The Root of the [Inclusion] Problem
Were you attracted to fintech by its opportunity to improve financial inclusion worldwide?
If your hand went up, you’re in the right place.
We, for the most part, are aspirational about fintech’s power. The industry can lower servicing costs, increase speed, and allow for more tailored and inclusive financial services at scale.
Fintech, so far, strives to uphold that promise.
Over the last decade, 1.2 billion previously unbanked adults gained access to financial services. Plus, the unbanked population fell by 35%, primarily boosted by the increase in mobile money accounts.
Globally 1.7 billion adults remain unbanked. Yet, it’s undeniable that fintech is helping make financial services accessible to an increasing number of people.
Fintech operators still face a common question:
Is inclusion profitable?
Reading my newsletter might immediately say, “of course!” But, for the rest of the world, financial inclusion needs to be an excellent way to make money, like anything else.
The financial system is fundamentally flawed. The system designed did not intend to serve people who don’t have much money. (i.e., low and middle-class households).
At major banks, such as Wells Fargo, Chase, and Bank of America, 25 to 40% of checking accounts are not profitable and are described as “money-losing.”
This sparked banks to charge overdraft fees (some have recently ended this), among other possible charges.
And when 64% of the U.S. population is living paycheck to paycheck, these charges are impossible to avoid. The options for banks are to serve the underserved, lose money, place customers into debt, or don’t sign them up at all.
Banks have little incentive to change this model. Banks, by and large, are revenue-focused businesses. They’ve spent decades building legacy technology that would be too costly to overhaul.
Technology, however, is a customer-driven business. So it’s up to fintech platforms to leverage technology to build inclusive business models and prove they’re profitable.
Many execs are working on the issue of inclusivity. A few sat on a panel during Empire Startup’s NY Fintech week, including Ahon Sarkar, Q2; Zuben Mathews, Brigit; Ami Kumordzie, Sika Health; Jimmy Chen, Propel.
I had the pleasure of meeting with Ahon Sarkar from Q2 during the conference. Cross-legged sitting on the conference floor, we talked through the hurdles of financial inclusion.
Helix by Q2 is an embedded finance product. The platform lets fintech companies offer personalized banking products. In addition, the company obsesses over lowering costs to serve the underserved (aka the root of the problem).
Fintech companies can reduce the cost of serving low-income customers and go from losing money to making money on the same customer. Suddenly, the industry has an incentive to build solutions for them.
But it’s not that simple.
Context Is King
As innovators, it’s our responsibility to build by thinking about the root cause of the problem – otherwise, we’re just putting lipstick on the pig.
Take lending, for example. Today, customers deemed “risky” have to pay more. But the only reason they are labeled a risky borrower is because legacy institutions have a “one-size-fits-all” way of telling someone is worthy of credit.
There’s no question that credit and business models orient around the assumptions people make around credit and credit risk disadvantage segments of the population.
Legacy systems don’t consider cash flow context, KYC context, or a company’s payroll. However, fintech companies are capable of using technology for different contexts.
And when that level of change is on the horizon, we have to bring in the big guns: Regulators.
Fintech operators have to almost partner with regulators because we’re changing how financial systems work. And we all know how much regulators love change.
It’s the industry’s responsibility to find opportunities and present them, no matter how long it takes.
But it’s hard work. On another side, convincing VCs that capitalism can work in favor of helping everyday humans instead of just making the rich richer is no small feat.
Propel, for example, is a free app that helps Americans with low income manage their government benefits and their money.
Founder and CEO Jimmy Chen said the company had fought a battle to convince investors that his company was genuine. However, helping people and creating social good can be a viable business model is still hard to understand.

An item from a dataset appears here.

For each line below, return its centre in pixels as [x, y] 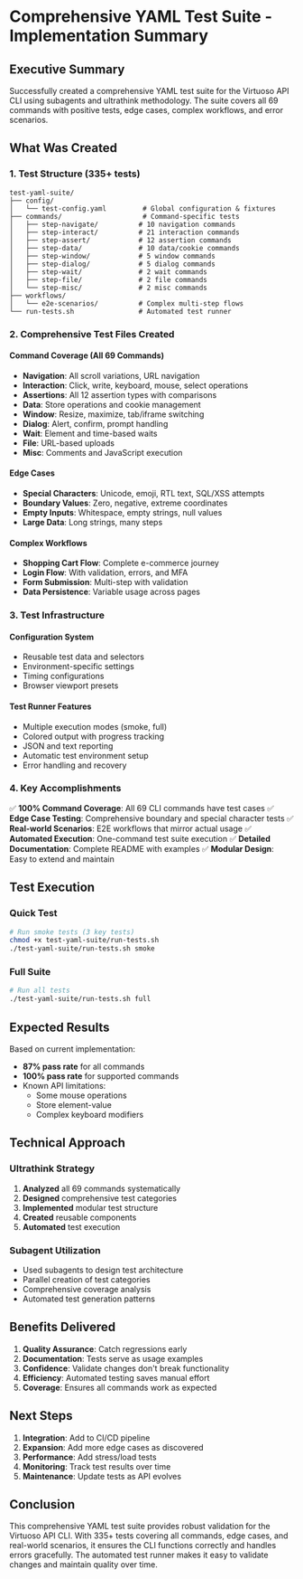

People often ask me how I continue to cover financial inclusion when there’s so much to be cynical over. My answer is simple: I don’t have time to be anything other than aspirational.
Yes, we have a ton of work ahead. Finding pockets of data on demographics requires new technologies and infrastructure players who do things with data never done before.
But that’s what makes inclusion in fintech so damn exciting.
Now it’s possible to build companies that make inroads into positive impacts. We’re being more creative about how business models can make inclusion profitable.
And that’s something worth holding on to hope.